All matters falling outside the scope of the ordinary course of business require a resolution by the Management Board. However, the Management Board’s approval is not required for actions taken as part of another action already approved by the Management Board, unless otherwise stated in a resolution of the Management Board. Ordinary course of business covers all activities pertaining to trade in fuels as defined in the Company Articles of Association (i.e. crude oil, petroleum products, biocomponents, biofuels and other fuels, including natural gas, industrial gas and fuel gas), and all other activities not listed in the Rules of Procedure for the Management Board.
The Management Board is obliged to provide regular and exhaustive information to the Supervisory Board on all matters of importance and risks connected with the operations of PKN ORLEN, as well as the manner of managing such risks. The Management Board is also obliged to prepare and adopt the Company’s annual and long-term budgets and development strategies, whose form, scope and submission dates are defined by the Supervisory Board. In addition, the PKN ORLEN Management Board is obliged to prepare and present to the Supervisory Board the full-year financial statements of PKN ORLEN and the full-year financial statements of the ORLEN Group for the past financial year.

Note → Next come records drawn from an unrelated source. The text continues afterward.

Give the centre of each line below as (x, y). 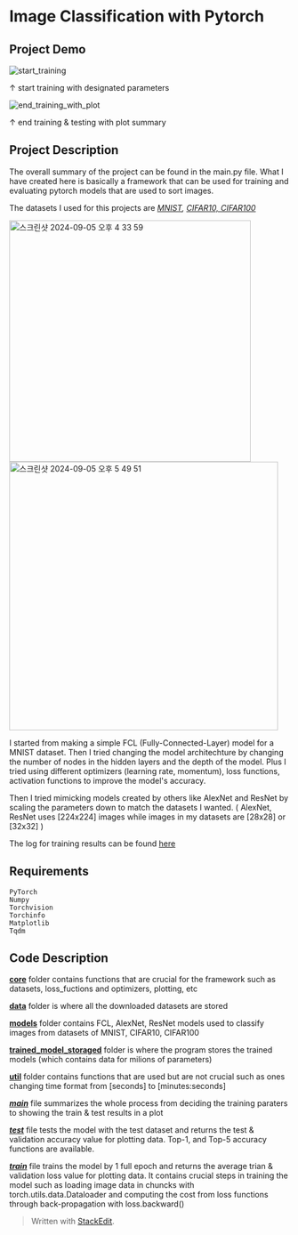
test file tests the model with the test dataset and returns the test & (132, 1130)
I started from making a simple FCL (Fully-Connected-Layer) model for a (141, 743)
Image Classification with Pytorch (137, 16)
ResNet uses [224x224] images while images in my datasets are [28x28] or (148, 817)
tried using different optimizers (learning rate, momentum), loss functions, (145, 771)
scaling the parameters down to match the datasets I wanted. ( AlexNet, (141, 807)
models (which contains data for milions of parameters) (111, 1060)
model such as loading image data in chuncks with (102, 1185)

For more information, see the Rules of Procedure for the Management Board at http://www.orlen.pl/EN/Company/Pages/CorporateBylaws.aspx.
The rules of operation for PKN ORLEN’s governing bodies are specified in:
- The Company’s Articles of Association,
- Rules of Procedure for the General Meeting of Shareholders of PKN ORLEN,
- Rules of Procedure for the Supervisory Board of PKN ORLEN, and
- Rules of Procedure for the Management Board of PKN ORLEN.

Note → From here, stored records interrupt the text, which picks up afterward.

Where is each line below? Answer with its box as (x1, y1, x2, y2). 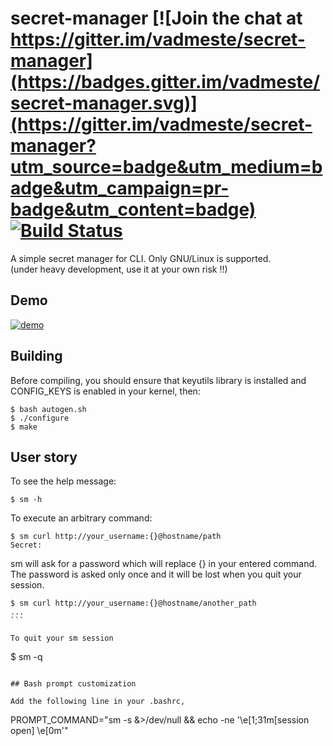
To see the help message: (10, 475, 117, 487)
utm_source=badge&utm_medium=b (10, 156, 323, 179)
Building (10, 348, 63, 365)
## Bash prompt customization (10, 679, 137, 689)
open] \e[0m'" (10, 725, 69, 737)
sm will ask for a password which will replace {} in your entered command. (10, 558, 318, 570)
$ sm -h (10, 495, 43, 505)
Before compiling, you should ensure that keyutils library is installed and (10, 374, 307, 386)
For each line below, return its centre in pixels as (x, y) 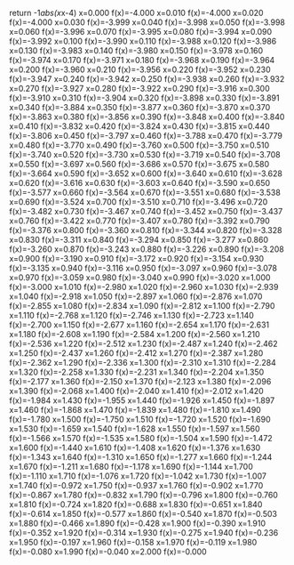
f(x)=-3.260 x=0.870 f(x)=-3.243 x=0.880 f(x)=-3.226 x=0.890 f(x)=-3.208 (147, 249)
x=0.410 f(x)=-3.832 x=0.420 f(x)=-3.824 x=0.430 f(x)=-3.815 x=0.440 (139, 126)
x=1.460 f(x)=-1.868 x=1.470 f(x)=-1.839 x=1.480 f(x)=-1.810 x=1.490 (135, 410)
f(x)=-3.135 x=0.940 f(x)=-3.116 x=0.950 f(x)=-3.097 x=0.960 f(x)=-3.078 (143, 268)
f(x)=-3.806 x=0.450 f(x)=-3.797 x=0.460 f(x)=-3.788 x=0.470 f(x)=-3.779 (146, 136)
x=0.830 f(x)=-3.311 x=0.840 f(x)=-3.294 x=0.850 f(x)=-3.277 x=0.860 (139, 240)
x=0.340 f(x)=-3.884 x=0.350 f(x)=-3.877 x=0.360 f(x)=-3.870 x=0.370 (140, 107)
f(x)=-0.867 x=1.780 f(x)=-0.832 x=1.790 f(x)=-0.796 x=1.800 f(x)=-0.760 (143, 495)

For an amendment to PKN ORLEN’s Articles of Association to take effect, a relevant resolution must be adopted by the General Meeting and a relevant entry must be made in the Register of Entrepreneurs. The General Meeting’s resolution to amend the Articles of Association is passed by a majority of three-quarters of votes. The General Meeting may authorise the Supervisory Board to prepare the consolidated text of the amended Articles of Association or to make other wording amendments, as specified in a resolution of the General Meeting. Following entry of the amended Articles of Association in the Register of Entrepreneurs, a relevant current report on the subject is published by PKN ORLEN.
Sections Company and Investor Relations of the PKN ORLEN corporate website contain the most current information on the composition of the Company’s Supervisory Board and Management Board, as well as annual reports on the Company’s compliance with the Code of Best Practice for WSE Listed Companies.